In "Vieni tu giorno nella notte" di Cinzia Leone palpita la vita
Un romanzo che vuol dirci che ogni esistenza è copertura di non detti. Una storia ambientata in un Israele dove “il passato è un eterno ritorno”, ma un ritorno che a sua volta è salpare verso nuove forme di vita
La morte improvvisa riunisce e separa. Come fanno i lutti più gravi, il dolore di aver perso una persona cara all’improvviso disegna nuovi arcipelaghi di relazioni, cambia trame di psicologie intime, definisce nuove scelte, nuove aperture.
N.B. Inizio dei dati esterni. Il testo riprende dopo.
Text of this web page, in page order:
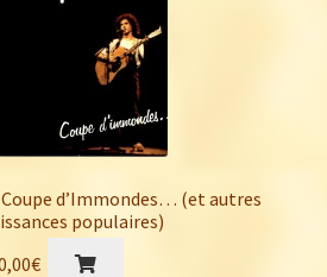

Quando il giovane Ariel resta vittima di un attentato terroristico (a causa dell’autoesplosione di un kamikaze palestinese in un caffè a Tel Aviv) la rete di reazioni che la tragedia della sua morte imbastisce si dipana intorno a nozione di novità. Tutto è nuovo, se pure impregnato di passato, nella trama romanzesca che Cinzia Leone (Vieni tu giorno nella notte, Mondadori) crea e domina con piglio sicuro.
Un romanzo “israeliano”, per ambientazione e stile (certe pagine rievocano i libri di Yehoshua, per costruzione d’impianto e assemblaggio di punti di vista finzionali). E vicenda che ha sapore di nemesi: perché la traumatica scomparsa del giovanissimo figlio solleva nei due genitori, Daniel e Micol accorsi da Roma per piangerlo e trasecolare dell’assurda perdita, domande che sono domande su estraneità e appartenenza. Appartenenza a una terra, tanto quanto a sé stessi. Lui, Ariel, aveva lasciato l’Italia per trovare in Israele un altro sé. Loro, madre e padre da tempo separati per quanto loro malgrado ancora legati, arrivando in Israele si trovano a fare i conti con segmenti delle rispettive vite non contattati abbastanza. Come accade, il dramma di un lutto inatteso è una slavina. Dal terreno limaccioso dei tanti non detti che costellano ogni vita, porta in superficie segreti, scorie di sentimenti inespressi o prima ancora neppure messi a fuoco; tensioni interpersonali, e l’amore inespresso che può appostarsi dietro quelle stesse tensioni. Nel segno della mancanza di chi non c’è più, spazzato via da una deflagrazione casuale e insensata come tutto lo è in un frangente politico tesissimo da sempre, ecco nuovi incontri, folgoranti scoperte circa le vite altrui, rivelazioni impensabili sino a pochi giorni prima, uno stato di perpetuo disorientamento che è anche in modo implicito condizione di stupore, meraviglia, un grande grazie alla vita. Nel segno della perdita, l’intersecarsi della vita politica con quella personale (uno dei protagonisti arriva da Jenin, è druso, e la difficoltà della tensione interrotta che in Israele alita sulla vita di tutti si riverbera con verosimiglianza sulla vicenda).
Un romanzo che vuol dirci che ogni esistenza - sia che trovi piena espressione, sia che si impigli nel suo proprio enigma - è copertura di non detti. Una storia ambientata in un Israele dove “il passato è un eterno ritorno”, ma un ritorno che a sua volta è salpare verso nuove forme di vita, nuove edizioni di sé stessi, nuove possibilità di quella salvezza basilare che è l’incontro con un altro nel quale specchiarci, e accettare quello stesso altro.
La forza del romanzo sta nei personaggi scolpiti con precisione, ognuno con il suo lutto, la sua lancinante nostalgia di Ariel che come una dinamo aziona una nuova visione (e revisione) delle cose. Il giorno nella notte (il titolo è shakespeariano) irrompe forse a ritmo un po’ corrivo, le cose trovano soluzione luminosa secondo schemi che nella vita vera hanno spesso architettura più complessa e lenta.
Ma è un libro in cui palpita la vita, la vita come sgomento davanti all’ingiustizia della morte, e che per questo si legge con curiosità anche famelica, pagina dopo pagina. Agile scrittura quella che Cinzia Leone utilizza per tratteggiare l’intreccio che ha inventato, insieme agli affluenti delle sue microstorie a corollario; e scrittura che non manca di pillole di saggezza, come quelle che scandiscono gli incipit dei diversi capitoli. Saggezza di perdita, e di ricominciamento.